When I was 12 years old my father stopped abusing me. He also stopped talking to me, playing games with me, or interacting with me in any special way. Had he actually been becoming a healthier man, he would have stopped abusing me, but continued to connect with me. Instead, I got dropped. I carried this experience with me for many years, and re-enacted it in many situations. I broke up with every person I dated. They got dropped. As I look back, I recognize that many of those partners were not right for me and that it was okay that I broke up with them. For a long time, I stayed in a relationship that wasn't healthy. It mirrored my relationship with my father in many ways. It had good parts, and not so good parts.
It took great courage to stay with it.
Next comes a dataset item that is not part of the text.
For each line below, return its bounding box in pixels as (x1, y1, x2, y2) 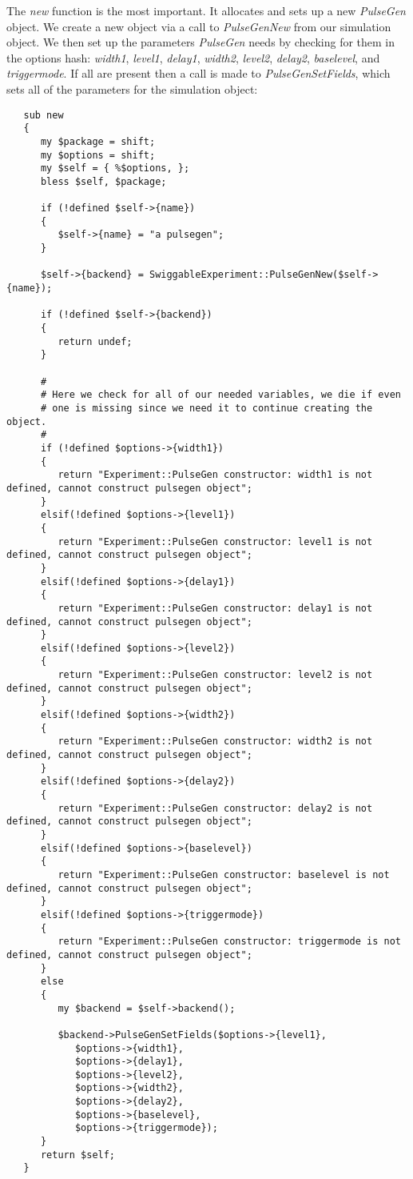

And as I reflect on it, I see she was my greatest teacher. How else would I have seen so much? Where else could I have compared my chaotic childhood experiences to learn and understand enough to become myself? How else would I have reached a place of knowing how worthy I truly am, if I didn't have the mirror reflecting back at me, saying - is this what you want? Is this how you want to be treated? Does this feel familiar? Is it a good familiar?
I went back and forth many times. I kept wanting it to be different. I wanted it to be healthy. I think we both learned along the way. Finally, I saw the pattern merging - the same pattern I had seen many times before; and I said NO! No, I will not live in this pattern anymore. No. I will not go through this again.
I will not be yelled at; I will not witness rage; I will not be put in the backseat; I will not be cancelled on again and again; I will not be cheated on, or taken for granted. I will not defend this love, not if you are not standing by my side, defending it with me.
At last, I saw it. And, I told her, we are not good partners.... so she left.
Months went by, I started to heal. I got stronger. I moved forward. And at times, I would reflect. At one point, I became concerned. I thought - she got dropped.
Then I looked at myself, at my story. And I realized she helped me heal that last piece; the piece of me that was still waiting - waiting for connection, waiting for the healthy decision to be made, waiting for the love to show up. So today, on Valentine's Day, 2015, I am no longer waiting. I showed up.
It takes courage to walk this path of life. It takes courage to find yourself. It takes courage to let go of the things and people that no longer serve you. It takes courage to dismiss the ego that feeds us self-doubting thoughts, it takes courage to grow, it takes courage to heal, and it takes courage to show up.